That is just too cute.


----------



## logicfrog1

she is truly cute I hope you find her, if you do please share with the rest of us


----------



## nannygoat

This is so cute, I love her boob shelf.


----------



## roz franklin

this is to cute if you find the correct patter can you post it


----------



## evesch

OMG They have ME In a Doll form!!!! lmbo cute I need to make one or at least save this and show hubby he will get a kick out of it...


----------



## pgarcia58

roz franklin said:


> this is to cute if you find the correct patter can you post it


----------



## donnabo

She is wonderful! I hope someone get get an english pattern!


----------



## helenlou

I, too, would love to have that pattern. She is adorable.


----------



## ggranny

love the pattern saw all the patterns on that link love them all would love them if they were in english


----------



## fatkitty

I'm sure I have seen something like this before. Am going through all my bits to see if I can find it. There are a lot of great pics on the Russian site but no other links that I can work out. Would love to have a pattern if anyone manages to find it.


----------



## aruma3

google translated into English but I could not find a pattern


----------



## krankymax

You can translate the page with Google Chrome, but i didn't see anything about getting the pattern.


----------



## Judyh

Hilarious! Wish I had just a little of what she has.


----------



## Annmilla

It's just amazing. So funny


----------



## denisejh

BJG523-You might PM HandyFamily here on KP. She is in Bulgaria but I know she has mention ordering yarn, etc from Russia so she might be able to advise you as to what the website says regarding a pattern. Denise


----------



## Pippin1991

Love it. I would like the pattern too. Hazel from East Sussex.


----------



## sholen

Just looking at the picture made my day. Didn't realize i was going to be the "model" for this!!! LOL

Thanks for sharing.


----------



## craft crazy

would also love the link to this pattern if anyone finds it!


----------



## auntycarol

She's brilliant, do let us know if you manage to get the pattern, I'd love a copy!


----------



## HandyFamily

Ok, so far I find out that the ... haha, lady's name is Madam Briosh, and the author is Alena Mihaleva. There is supposed to be a pattern somewhere, I'll keep digging.  But it's really late, so even if I find it, I will have to translate it ... well, not in the night time any way.


----------



## HandyFamily

Hm, it was crocheted on-line on some forum... I suppose - but another one, not one I know of, so I will have to look for it... there must be explanation there.
Enjoy!
















hahaha, look at that:










And still can't find the actual pattern...


----------



## krankymax

I have to say, the creator of her has some talent.


----------



## HandyFamily

O, wow!!!
Find it!!!!


But it's not a free pattern.
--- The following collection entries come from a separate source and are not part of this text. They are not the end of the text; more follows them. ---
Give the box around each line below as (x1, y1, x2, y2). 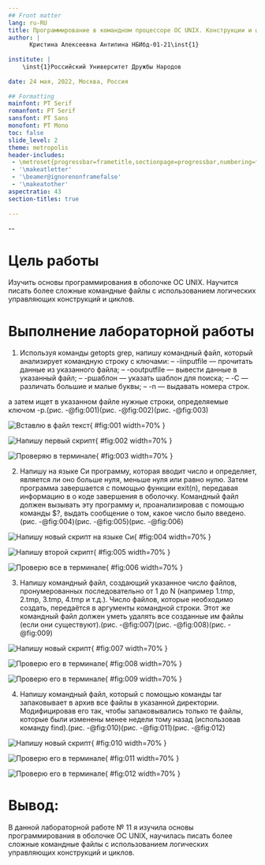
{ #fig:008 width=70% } (105, 659, 183, 668)
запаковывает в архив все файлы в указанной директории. (19, 698, 219, 707)
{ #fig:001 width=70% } (89, 421, 166, 430)
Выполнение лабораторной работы (8, 322, 255, 340)
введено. (215, 508, 246, 518)
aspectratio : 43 (8, 187, 62, 196)
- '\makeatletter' (11, 166, 73, 174)
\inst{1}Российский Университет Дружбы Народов (22, 63, 181, 71)
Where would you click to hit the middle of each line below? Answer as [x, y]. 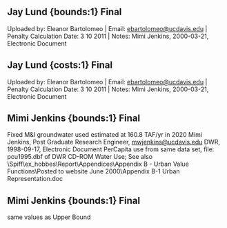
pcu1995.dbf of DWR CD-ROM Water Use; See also [80, 157]
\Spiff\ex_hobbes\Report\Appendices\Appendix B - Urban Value [98, 164]
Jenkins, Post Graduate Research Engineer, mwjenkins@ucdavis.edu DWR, [114, 142]
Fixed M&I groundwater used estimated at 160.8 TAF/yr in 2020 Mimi [105, 135]
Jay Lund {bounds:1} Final [65, 12]
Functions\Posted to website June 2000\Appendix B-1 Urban [94, 171]
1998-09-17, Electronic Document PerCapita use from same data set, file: [111, 149]
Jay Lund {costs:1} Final [60, 65]
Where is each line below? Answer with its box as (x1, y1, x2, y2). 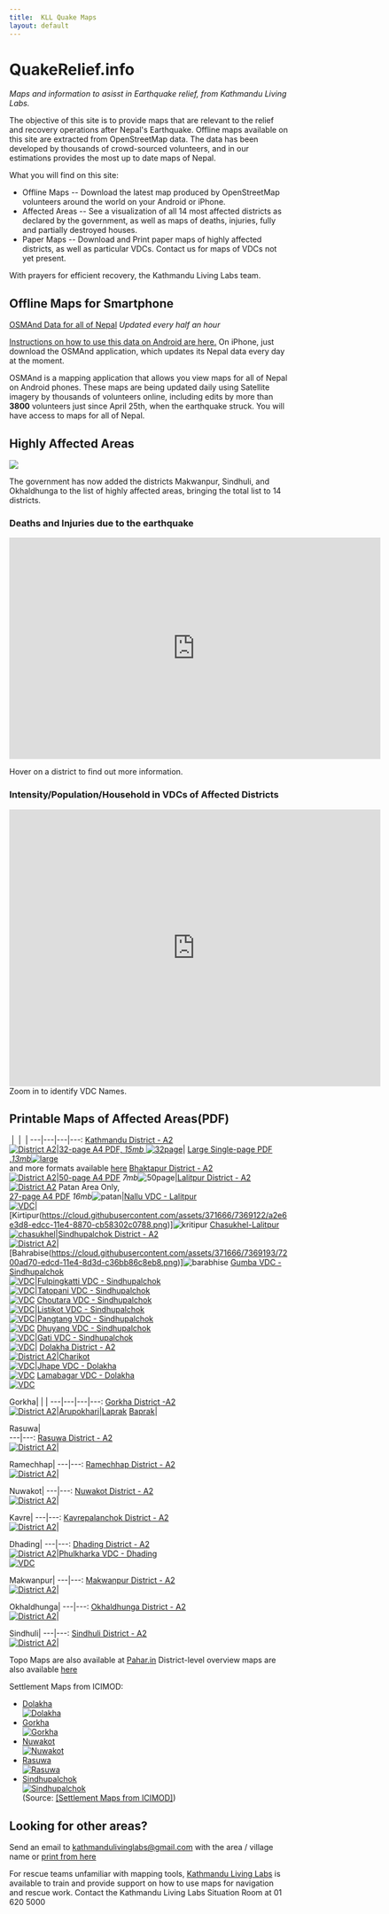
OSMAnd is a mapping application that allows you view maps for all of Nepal (9, 373, 288, 384)
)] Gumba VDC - (176, 1257, 282, 1268)
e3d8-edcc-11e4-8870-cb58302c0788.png (9, 1219, 168, 1230)
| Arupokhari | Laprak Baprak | (56, 1406, 158, 1417)
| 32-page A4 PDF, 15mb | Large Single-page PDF (56, 1144, 273, 1155)
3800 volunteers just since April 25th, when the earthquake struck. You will (9, 401, 285, 412)
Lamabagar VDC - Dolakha (36, 1370, 135, 1381)
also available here (9, 1664, 78, 1675)
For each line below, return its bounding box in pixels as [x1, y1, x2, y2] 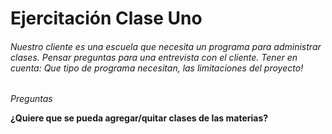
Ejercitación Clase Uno [10, 7, 203, 30]
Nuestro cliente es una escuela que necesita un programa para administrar [10, 40, 322, 52]
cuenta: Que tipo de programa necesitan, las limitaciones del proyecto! [10, 62, 304, 74]
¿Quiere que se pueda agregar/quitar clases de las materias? [10, 112, 269, 124]
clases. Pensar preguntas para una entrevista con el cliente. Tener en [10, 51, 298, 63]
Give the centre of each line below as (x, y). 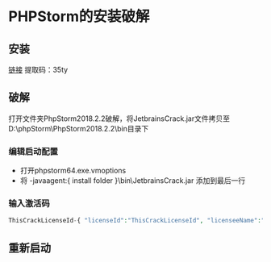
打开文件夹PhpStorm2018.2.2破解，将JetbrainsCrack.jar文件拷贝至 (119, 119)
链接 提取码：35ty (38, 70)
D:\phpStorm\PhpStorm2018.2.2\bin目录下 (79, 128)
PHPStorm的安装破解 (79, 17)
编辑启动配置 (33, 152)
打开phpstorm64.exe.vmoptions (73, 171)
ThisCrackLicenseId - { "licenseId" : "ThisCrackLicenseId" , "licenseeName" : (135, 221)
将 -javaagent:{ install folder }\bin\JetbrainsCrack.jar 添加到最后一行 (133, 181)
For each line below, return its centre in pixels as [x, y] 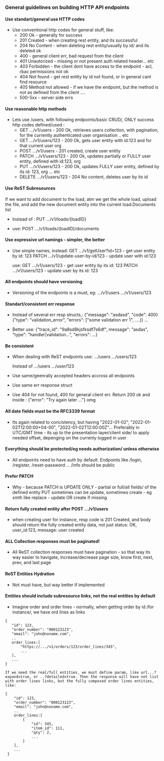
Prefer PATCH [19, 476]
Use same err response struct [42, 385]
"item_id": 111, [48, 728]
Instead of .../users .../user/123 [43, 366]
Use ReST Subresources [30, 188]
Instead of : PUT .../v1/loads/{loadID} [49, 219]
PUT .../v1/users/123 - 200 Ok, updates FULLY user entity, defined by [89, 167]
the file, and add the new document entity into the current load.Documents [80, 204]
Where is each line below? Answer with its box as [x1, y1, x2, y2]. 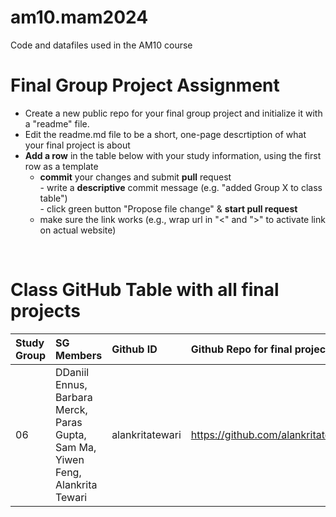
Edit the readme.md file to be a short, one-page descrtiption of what [24, 128, 307, 140]
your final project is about [24, 139, 131, 151]
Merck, [54, 402, 88, 416]
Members [54, 348, 103, 362]
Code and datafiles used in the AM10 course [10, 39, 193, 51]
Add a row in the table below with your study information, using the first [24, 149, 322, 161]
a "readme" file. [24, 117, 90, 130]
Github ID [111, 342, 158, 356]
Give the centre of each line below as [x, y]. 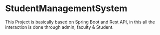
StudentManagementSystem [66, 9]
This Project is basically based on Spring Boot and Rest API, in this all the [80, 22]
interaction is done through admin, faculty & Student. [59, 27]
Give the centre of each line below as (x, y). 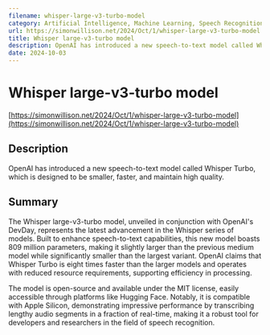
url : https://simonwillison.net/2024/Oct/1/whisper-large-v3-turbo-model (135, 31)
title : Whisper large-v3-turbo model (72, 38)
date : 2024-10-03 (37, 53)
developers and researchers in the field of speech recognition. (112, 322)
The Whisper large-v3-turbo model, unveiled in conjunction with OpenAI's (131, 221)
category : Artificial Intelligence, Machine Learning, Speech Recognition (136, 23)
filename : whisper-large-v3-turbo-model (77, 16)
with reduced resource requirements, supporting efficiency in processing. (130, 272)
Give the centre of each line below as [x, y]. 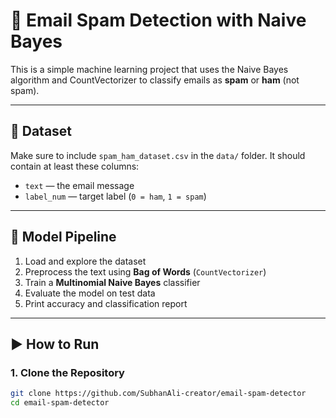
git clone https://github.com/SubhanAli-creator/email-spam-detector [158, 394]
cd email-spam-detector [60, 403]
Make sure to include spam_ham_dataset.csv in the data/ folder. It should [158, 155]
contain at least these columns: [75, 166]
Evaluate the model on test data [90, 293]
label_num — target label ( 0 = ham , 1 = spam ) [115, 196]
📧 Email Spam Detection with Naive [158, 20]
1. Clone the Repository [67, 372]
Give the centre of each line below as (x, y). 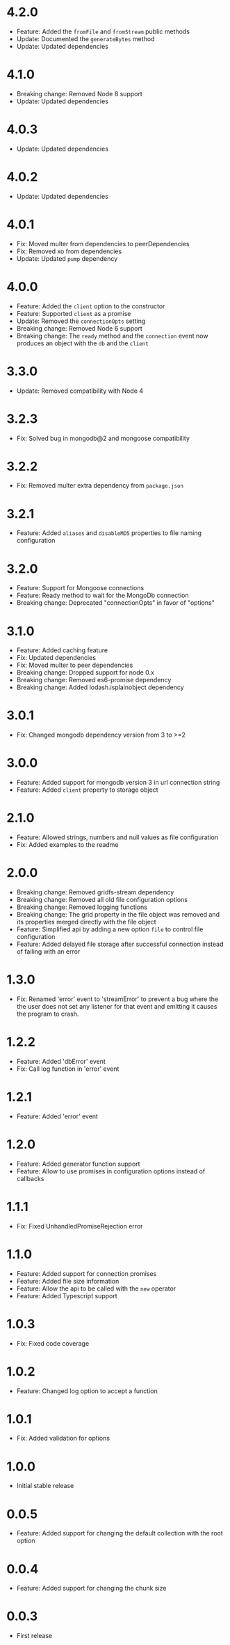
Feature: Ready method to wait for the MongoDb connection (102, 595)
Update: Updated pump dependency (67, 258)
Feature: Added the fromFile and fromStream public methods (103, 31)
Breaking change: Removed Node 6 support (80, 328)
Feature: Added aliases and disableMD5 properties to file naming (109, 533)
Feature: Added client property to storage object (87, 790)
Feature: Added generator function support (78, 1164)
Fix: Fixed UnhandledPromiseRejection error (80, 1226)
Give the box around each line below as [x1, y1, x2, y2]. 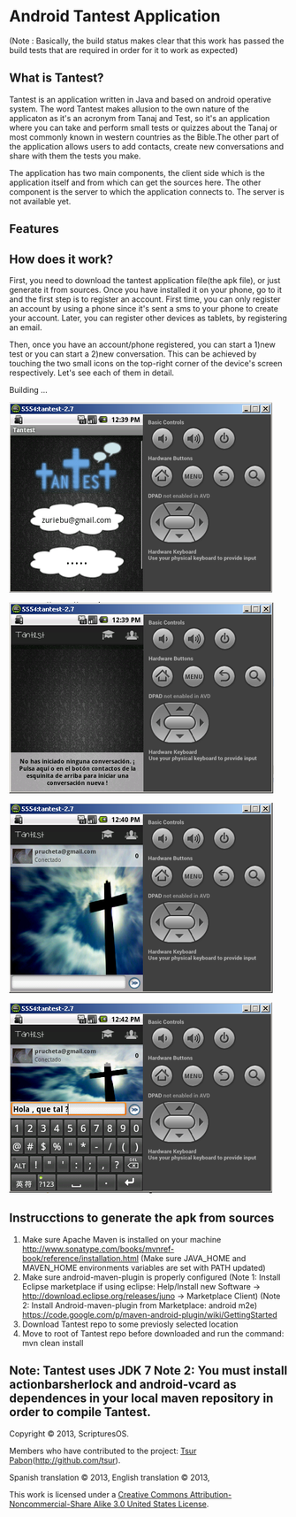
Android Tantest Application [9, 6, 221, 27]
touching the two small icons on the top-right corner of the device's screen [9, 358, 283, 368]
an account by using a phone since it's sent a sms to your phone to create [9, 303, 278, 313]
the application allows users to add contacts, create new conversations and [9, 141, 285, 151]
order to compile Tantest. [9, 1405, 152, 1420]
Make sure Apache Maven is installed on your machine [21, 1234, 222, 1244]
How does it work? [9, 251, 114, 266]
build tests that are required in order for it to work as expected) [9, 44, 239, 55]

The girl that made it, Alena, is selling it on this site.

The pattern is 250 руб which is... like 8.24 US Dollar.


----------



## bjg523

Thank you so much for trying to find this pattern. I really appreciate it!


----------



## bjg523

Thanks so much. It is so cute. Russian! Boo hoo!


----------



## denisejh

Kati-Thanks so much for all your effort. I hope it was ok that I mentioned you might be able to translate. It's so great that there are KP'ers all over the planet who speak so many different languages!. Thanks again. Denise


----------



## bjg523

Thank you for finding this for me! I face booked the designer to see of it is available in English. I'd pay for the pattern. She almost looks like a miss piggy. Think I will google that. Thanks again!


----------



## bjg523

OMGosh! These are so cute. thanks for finding the pics. I wish I spoke Russian!


----------



## bjg523

Yes, it is so nice to have this help. Thanks everyone!


----------



## run4fittness

now that is real cute!


----------



## ParkerEliz

http://amigurumi.com.ua/forum/lofiversion/index.php/t3158-2600.html

Unfortunately when you click on any of the pictures it is taking you over to another site which is linking you over to porn sites. Oh well.


----------



## krankymax

You can translate any language through Google Translate and it will translate in english for you. Just copy the text, paste and push the button.


----------



## HandyFamily

denisejh said:


> Kati-Thanks so much for all your effort. I hope it was ok that I mentioned you might be able to translate. It's so great that there are KP'ers all over the planet who speak so many different languages!. Thanks again. Denise


Oh, of course it's fine - and I would have translated it if it were a free pattern... 
That's what friends are for, helping each other.
*hugs*


----------



## HandyFamily

bjg523 said:


> Thank you for finding this for me! I face booked the designer to see of it is available in English. I'd pay for the pattern. She almost looks like a miss piggy. Think I will google that. Thanks again!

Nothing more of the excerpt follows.